# Newbie Need Help



## Thunderbug23 (Jul 6, 2019)

So I been cooking on a WSM Wanted a offset so I bought a Old Country Pecos because it was the best bang for your buck, so I’ve cooked on it 3 times having issues every time I close the door the fire goes out so I have to leave the door open half way and I'm getting 20 minutes before I have to put a new log the logs are about 9-10 inches and they are seasoned and not wet so what am I doing wrong and what mods would you do


----------



## gmc2003 (Jul 6, 2019)

Not a stick burner, but I'll ask the obvious questions to give us a starting point.

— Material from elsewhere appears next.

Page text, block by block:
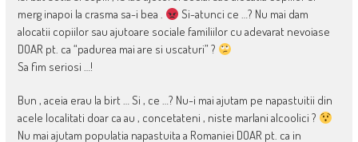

Are you using a bed of lit charcoal when starting, and are all your vents open?  Cook chamber and firebox 

Welcome to the site. 

Chris


----------



## Thunderbug23 (Jul 6, 2019)

Yes using a chimney of lump


----------



## eman (Jul 6, 2019)

Thunderbug23 said:


> So I been cooking on a WSM Wanted a offset so I bought a Old Country Pecos because it was the best bang for your buck, so I’ve cooked on it 3 times having issues every time I close the door the fire goes out so I have to leave the door open half way and I'm getting 20 minutes before I have to put a new log the logs are about 9-10 inches and they are seasoned and not wet so what am I doing wrong and what mods would you do


do you have coals / sticks on a rack?


----------